[Dataset items]

[Start of Attachment]

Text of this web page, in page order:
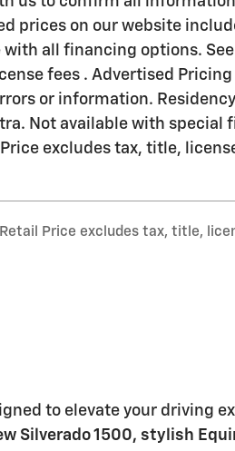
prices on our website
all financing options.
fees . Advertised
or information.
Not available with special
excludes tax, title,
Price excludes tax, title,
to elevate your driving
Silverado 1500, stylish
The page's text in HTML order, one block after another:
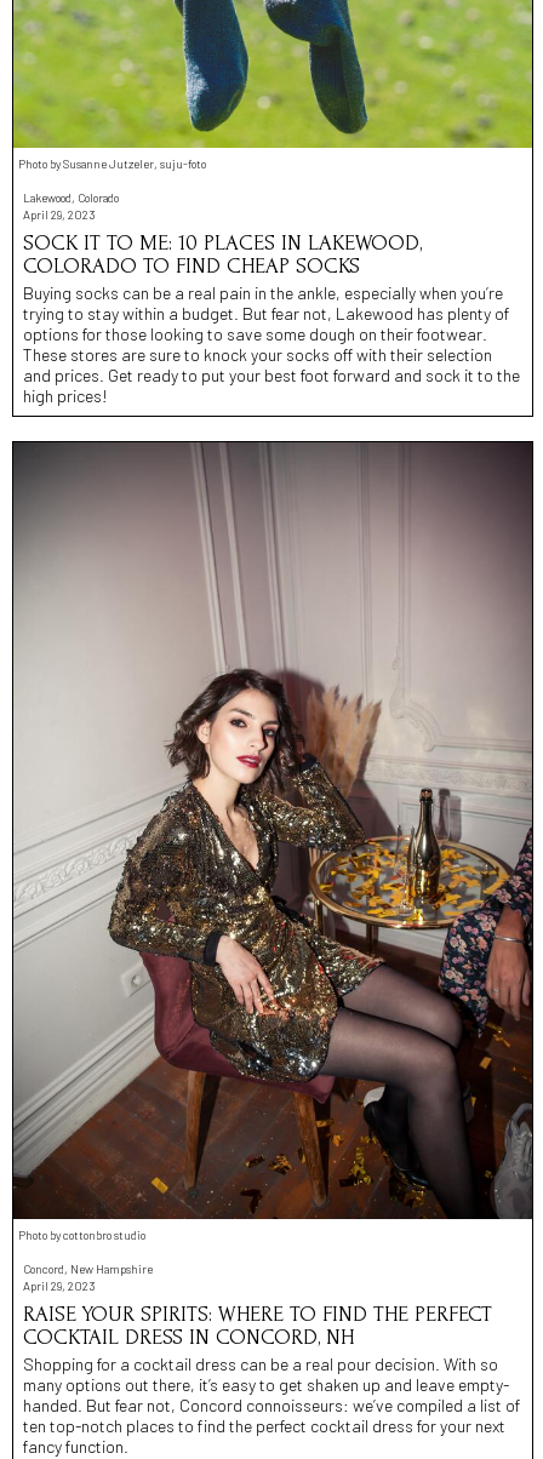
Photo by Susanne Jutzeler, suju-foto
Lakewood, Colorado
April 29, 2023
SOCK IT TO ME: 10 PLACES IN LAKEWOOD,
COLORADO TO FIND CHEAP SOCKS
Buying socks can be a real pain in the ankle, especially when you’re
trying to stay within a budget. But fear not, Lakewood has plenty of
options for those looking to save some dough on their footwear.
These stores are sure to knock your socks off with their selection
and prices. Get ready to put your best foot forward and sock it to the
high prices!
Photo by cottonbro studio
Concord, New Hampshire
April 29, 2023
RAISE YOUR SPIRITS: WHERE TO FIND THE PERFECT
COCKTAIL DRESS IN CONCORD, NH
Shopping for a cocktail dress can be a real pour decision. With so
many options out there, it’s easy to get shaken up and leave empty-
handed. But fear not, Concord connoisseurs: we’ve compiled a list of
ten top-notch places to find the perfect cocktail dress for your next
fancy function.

[End of Attachment]

■ **Assignment**
Set down nothing but the lines from the one containing "Concord, New Hampshire" through the final line above, exactly as written.

■ **Solution**
Concord, New Hampshire
April 29, 2023
RAISE YOUR SPIRITS: WHERE TO FIND THE PERFECT
COCKTAIL DRESS IN CONCORD, NH
Shopping for a cocktail dress can be a real pour decision. With so
many options out there, it’s easy to get shaken up and leave empty-
handed. But fear not, Concord connoisseurs: we’ve compiled a list of
ten top-notch places to find the perfect cocktail dress for your next
fancy function.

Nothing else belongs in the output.